Purine excretion by mouse peritoneal macrophages lacking adenosine deaminase activity.
Deoxyadenosine, a cytotoxic purine nucleoside, is excreted in large amounts by patients with severe combined immunodeficiency disease associated with deficiency of adenosine deaminase (adenosine aminohydrolase, EC 3.5.4.4). To identify the source of the purine nucleoside, purine excretion by macrophages was studied by using mouse peritoneal macrophages as an experimental model system. Normally, macrophages excrete a large quantity of uric acid into the culture medium.

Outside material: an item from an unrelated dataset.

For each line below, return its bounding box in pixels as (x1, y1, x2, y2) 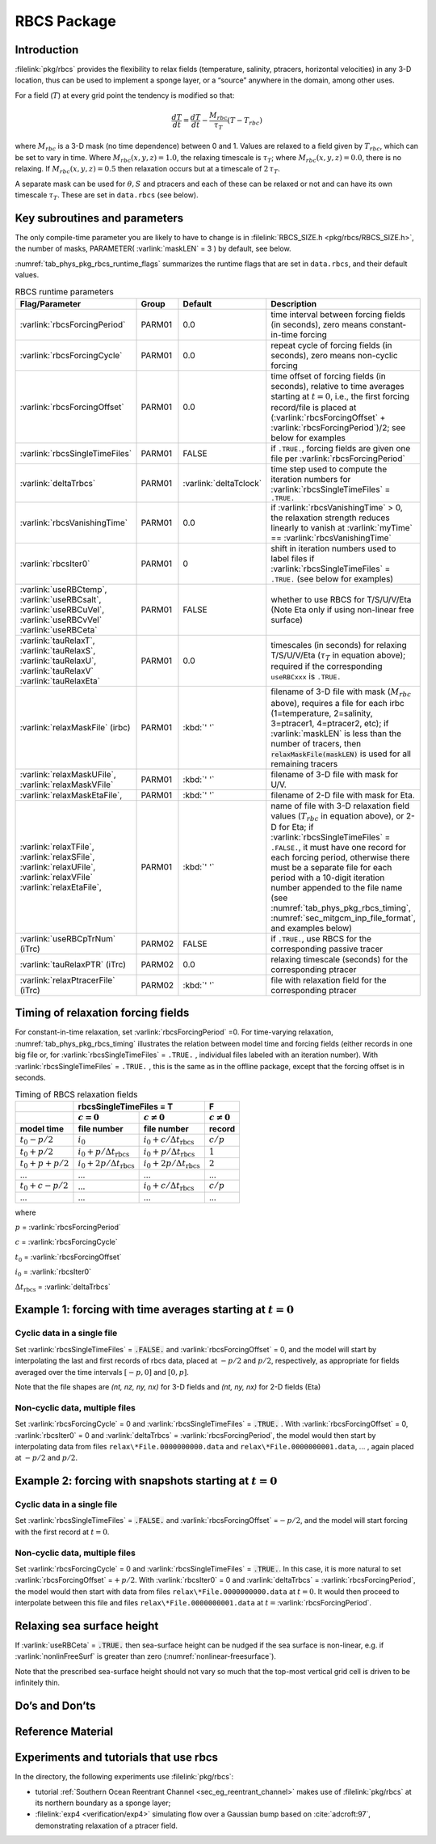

However, in the presence of deoxycoformycin, a potent inhibitor of adenosine deaminase, these macrophages also excreted deoxyadenosine. Furthermore, phagocytosis of nucleated erythrocytes augmented the excretion of deoxyadenosine. Macrophages are involved in the phagocytosis of nuclei that are extruded from normoblasts during erythropoiesis and also of senescent cells in lymphoid organs. A hypothesis is proposed that macrophages of the reticuloendothelial system are a source of deoxyadenosine, which is one of the two cytotoxic purine nucleosides (the other is adenosine) apparently responsible for the suppression of immune functions in patients with adenosine deaminase deficiency.[1]References
- Purine excretion by mouse peritoneal macrophages lacking adenosine deaminase activity. Chan, T.S. Proc. Natl. Acad. Sci. U.S.A. (1979) [Pubmed]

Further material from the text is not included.